Caza de Brujas a Recarey y allanamientos ilegales en Paysandú

Caza de Brujas a Recarey y allanamientos ilegales en Paysandú
Caza de Brujas a Recarey y allanamientos ilegales en Paysandú (Foto: El País)

En esta semana dos noticias preocupantes salieron a luz. Por un lado se concretó la «esperada» Caza de Brujas a Recarey y por otro lado se llevó a cabo un brutal allanamiento ilegal en Paysandú con agentes encapuchados que avasallaron derechos de ciudadanos uruguayos

La Caza de Brujas a Recarey es un verdadero harakiri de la Justicia uruguaya. La Suprema Corte decidió asumir el rol de vasallaje de los partidos políticos y principalmente de los intereses específicos de este gobierno que, a modo de vendetta, no pretende dejar pasar por alto la «osadía» de un juez que solamente intentó que se cumpla con la ley de información por parte del MSP. En ese contexto, y como aspecto totalmente vinculante, se realizó en la jornada de ayer, 10 de agosto, un allanamiento ilegal en Paysandú donde agentes encapuchados secuestraron celulares de integrantes del Grupo Albor, grupo que se opone a la vacunación contra el covid y que había redactado una carta en apoyo al juez Recarey.

La Caza de Brujas a Recarey

A fines del año 1610 se llevó a cabo en Logroño el auto de fe inquisitorial contra las brujas de Zugarramurdi, donde más de cincuenta personas fueron procesadas y once sentenciadas a morir en la hoguera. Allí podríamos decir que se inició el sangriento período de Caza de Brujas, donde mujeres que se apartaban del pensamiento hegemónico «eran desnudadas y afeitadas por completo (se decía que el Demonio se escondía entre sus cabellos), eran pinchadas con agujas largas en todo el cuerpo -incluidas sus vaginas- en busca de una marca del Diablo, eran frecuentemente violadas para investigar su virginidad, y también se arrancaban sus miembros y se quebraban sus huesos». La persecución fue intransigente en todo el Renacimiento europeo y también, por supuesto, alcanzó el continente americano, siendo el caso de las Brujas de Salem el más notorio.

Pero el término Caza de Brujas también fue utilizado para hechos acontecidos en la década del 50 en Estados Unidos, donde diferentes personalidades y periodistas disidentes fueron acusados de ser espías de la URSS en el marco de la Guerra Fría.
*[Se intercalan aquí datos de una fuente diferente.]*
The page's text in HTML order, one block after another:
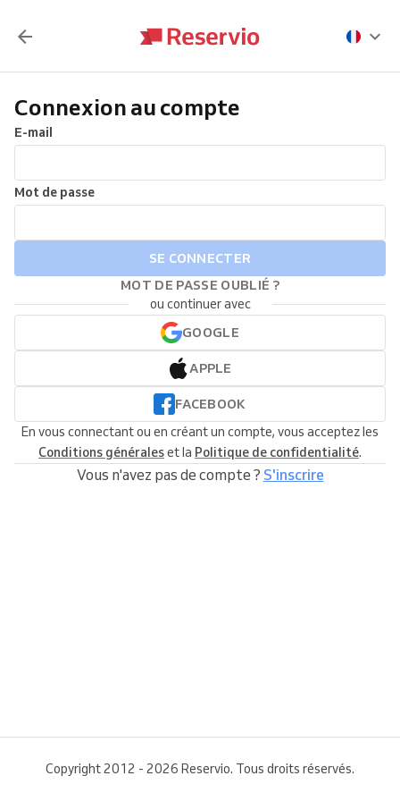
Connexion au compte
E-mail
Mot de passe
SE CONNECTER
MOT DE PASSE OUBLIÉ ?
ou continuer avec
GOOGLE
APPLE
FACEBOOK
En vous connectant ou en créant un compte, vous acceptez les
Conditions généraleset la Politique de confidentialité.
Vous n'avez pas de compte ? S'inscrire
Copyright 2012 - 2026 Reservio. Tous droits réservés.
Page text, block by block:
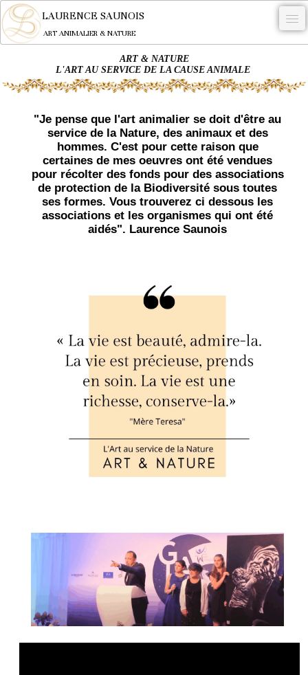
LAURENCE SAUNOIS
ART ANIMALIER & NATURE
NYMPHEUS LUMINANSIS.
OEUVRES
BECASSE
COMMANDE
L'ARTISTE.
NEWS
ART & NATURE
L'ART AU SERVICE DE LA CAUSE ANIMALE
"Je pense que l'art animalier se doit d'être au
service de la Nature, des animaux et des
hommes. C'est pour cette raison que
certaines de mes oeuvres ont été vendues
pour récolter des fonds pour des associations
de protection de la Biodiversité sous toutes
ses formes. Vous trouverez ci dessous les
associations et les organismes qui ont été
aidés". Laurence Saunois
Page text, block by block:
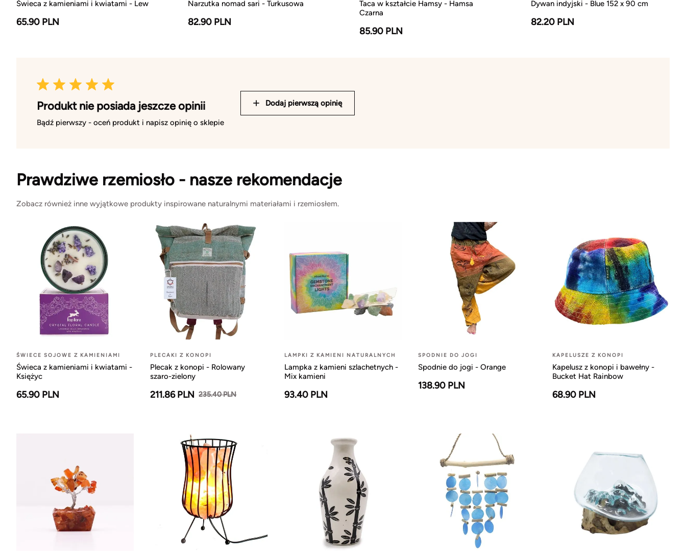
Świeca z kamieniami i kwiatami - Lew
65.90 PLN
Narzutka nomad sari - Turkusowa
82.90 PLN
Taca w kształcie Hamsy - Hamsa
Czarna
85.90 PLN
Dywan indyjski - Blue 152 x 90 cm
82.20 PLN
Produkt nie posiada jeszcze opinii
Bądź pierwszy - oceń produkt i napisz opinię o sklepie
Dodaj pierwszą opinię
Prawdziwe rzemiosło - nasze rekomendacje
Zobacz również inne wyjątkowe produkty inspirowane naturalnymi materiałami i rzemiosłem.
ŚWIECE SOJOWE Z KAMIENIAMI
Świeca z kamieniami i kwiatami -
Księżyc
65.90 PLN
PLECAKI Z KONOPI
Plecak z konopi - Rolowany
szaro-zielony
211.86 PLN 235.40 PLN
LAMPKI Z KAMIENI NATURALNYCH
Lampka z kamieni szlachetnych -
Mix kamieni
93.40 PLN
SPODNIE DO JOGI
Spodnie do jogi - Orange
138.90 PLN
KAPELUSZE Z KONOPI
Kapelusz z konopi i bawełny -
Bucket Hat Rainbow
68.90 PLN
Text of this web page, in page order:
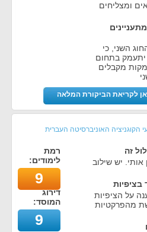
ומצליחים
השני, כי
יתעמק בתחום
מקבלים
לקריאת הביקורת המלאה
הקוגניציה האוניברסיטה העברית
זה
אותי. יש שילוב
על הציפיות
מהפרקטיות
רמת
לימודים:
9
דירוג
המוסד:
9
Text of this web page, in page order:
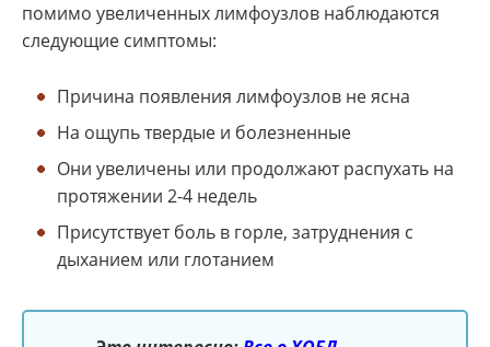
помимо увеличенных лимфоузлов наблюдаются
следующие симптомы:
Причина появления лимфоузлов не ясна
На ощупь твердые и болезненные
Они увеличены или продолжают распухать на
протяжении 2-4 недель
Присутствует боль в горле, затруднения с
дыханием или глотанием
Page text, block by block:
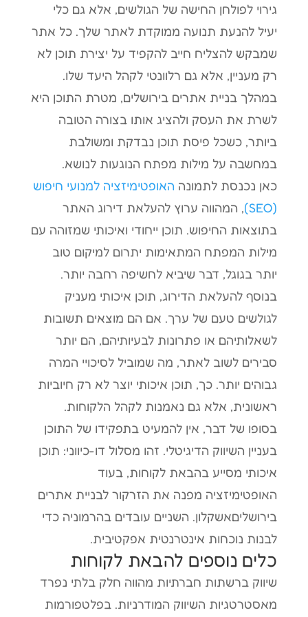
גירוי לפולחן החישה של הגולשים, אלא גם כלי
יעיל להנעת תנועה ממוקדת לאתר שלך. כל אתר
שמבקש להצליח חייב להקפיד על יצירת תוכן לא
רק מעניין, אלא גם רלוונטי לקהל היעד שלו.
במהלך בניית אתרים בירושלים, מטרת התוכן היא
לשרת את העסק ולהציג אותו בצורה הטובה
ביותר, כשכל פיסת תוכן נבדקת ומשולבת
במחשבה על מילות מפתח הנוגעות לנושא.
כאן נכנסת לתמונה האופטימיזציה למנועי חיפוש
(SEO)
, המהווה ערוץ להעלאת דירוג האתר
בתוצאות החיפוש. תוכן ייחודי ואיכותי שמזוהה עם
מילות המפתח המתאימות יתרום למיקום טוב
יותר בגוגל, דבר שיביא לחשיפה רחבה יותר.
בנוסף להעלאת הדירוג, תוכן איכותי מעניק
לגולשים טעם של ערך. אם הם מוצאים תשובות
לשאלותיהם או פתרונות לבעיותיהם, הם יותר
סבירים לשוב לאתר, מה שמוביל לסיכויי המרה
גבוהים יותר. כך, תוכן איכותי יוצר לא רק חיוביות
ראשונית, אלא גם נאמנות לקהל הלקוחות.
בסופו של דבר, אין להמעיט בתפקידו של התוכן
בעניין השיווק הדיגיטלי. זהו מסלול דו-כיווני: תוכן
איכותי מסייע בהבאת לקוחות, בעוד
האופטימיזציה מפנה את הזרקור לבניית אתרים
בירושליםאשקלון. השניים עובדים בהרמוניה כדי
לבנות נוכחות אינטרנטית אפקטיבית.
כלים נוספים להבאת לקוחות
שיווק ברשתות חברתיות מהווה חלק בלתי נפרד
מאסטרטגיות השיווק המודרניות. בפלטפורמות
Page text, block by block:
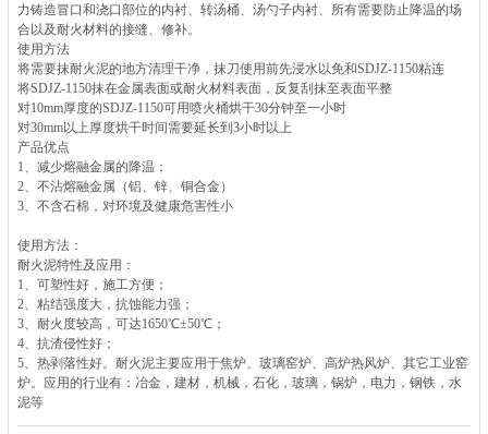
力铸造冒口和浇口部位的内衬、转汤桶、汤勺子内衬、所有需要防止降温的场
合以及耐火材料的接缝、修补。
使用方法
将需要抹耐火泥的地方清理干净，抹刀使用前先浸水以免和SDJZ-1150粘连
将SDJZ-1150抹在金属表面或耐火材料表面，反复刮抹至表面平整
对10mm厚度的SDJZ-1150可用喷火桶烘干30分钟至一小时
对30mm以上厚度烘干时间需要延长到3小时以上
产品优点
1、减少熔融金属的降温；
2、不沾熔融金属（铝、锌、铜合金）
3、不含石棉，对环境及健康危害性小
使用方法：
耐火泥特性及应用：
1、可塑性好，施工方便；
2、粘结强度大，抗蚀能力强；
3、耐火度较高，可达1650℃±50℃；
4、抗渣侵性好；
5、热剥落性好。耐火泥主要应用于焦炉、玻璃窑炉、高炉热风炉、其它工业窑
炉。应用的行业有：冶金，建材，机械，石化，玻璃，锅炉，电力，钢铁，水
泥等
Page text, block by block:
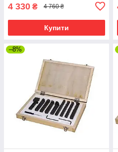
4 330 ₴ 4 760 ₴
Купити
–8%
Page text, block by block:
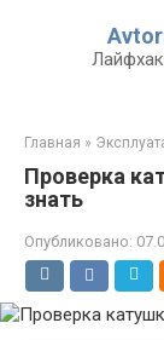
Главная »
Проверка
знать
Опубликовано:
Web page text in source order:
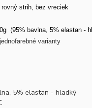
strih, bez vreciek
(95% bavlna, 5% elastan -
varianty
5% elastan - hladký
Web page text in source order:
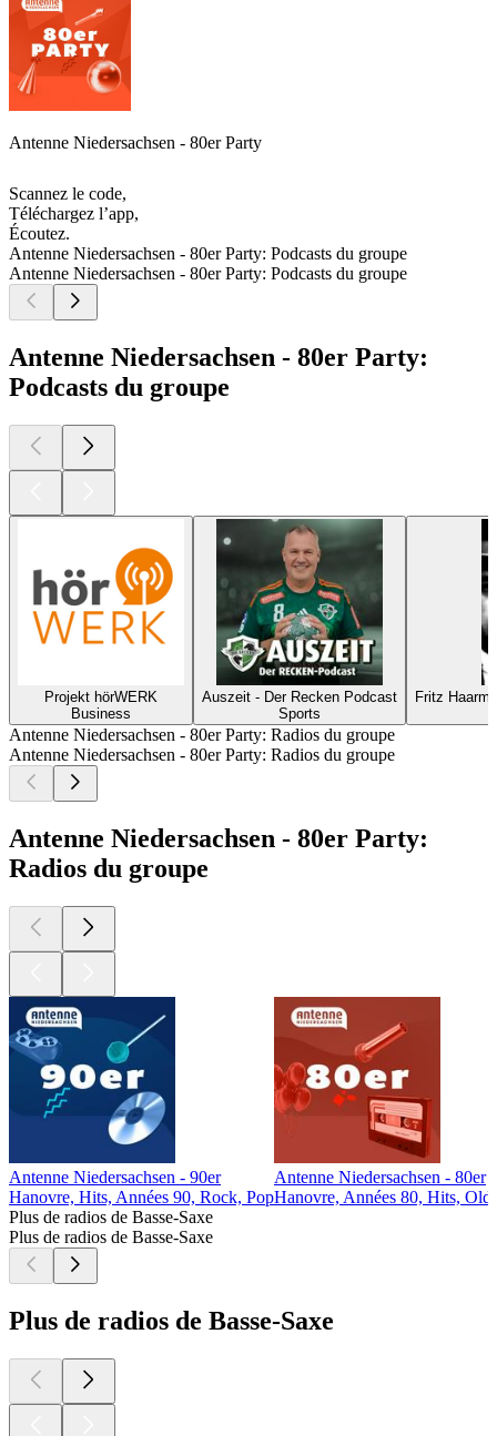
Antenne Niedersachsen - 80er Party
Scannez le code,
Téléchargez l’app,
Écoutez.
Antenne Niedersachsen - 80er Party: Podcasts du groupe
Antenne Niedersachsen - 80er Party: Podcasts du groupe
Antenne Niedersachsen - 80er Party:
Podcasts du groupe
Projekt hörWERK
Business
Auszeit - Der Recken Podcast
Sports
Fritz
Antenne Niedersachsen - 80er Party: Radios du groupe
Antenne Niedersachsen - 80er Party: Radios du groupe
Antenne Niedersachsen - 80er Party:
Radios du groupe
Antenne Niedersachsen - 90er
Hanovre, Hits, Années 90, Rock, Pop
Antenne Niedersachsen - 80er
Hanovre, Années 80, Hits,
Plus de radios de Basse-Saxe
Plus de radios de Basse-Saxe
Plus de radios de Basse-Saxe

Esta persecución y atropello a las libertades individuales fue impulsada por el senador republicano McCarthy, quien obligó, por ejemplo, a que Charles Chaplin tuviera que irse de Estados Unidos por ser considerado comunista. Las listas negras de posibles infiltrados soviéticos se multiplicaron dentro del FBI y todo el mundo se volvió una amenaza potencial que debía silenciarse o incluso eliminarse.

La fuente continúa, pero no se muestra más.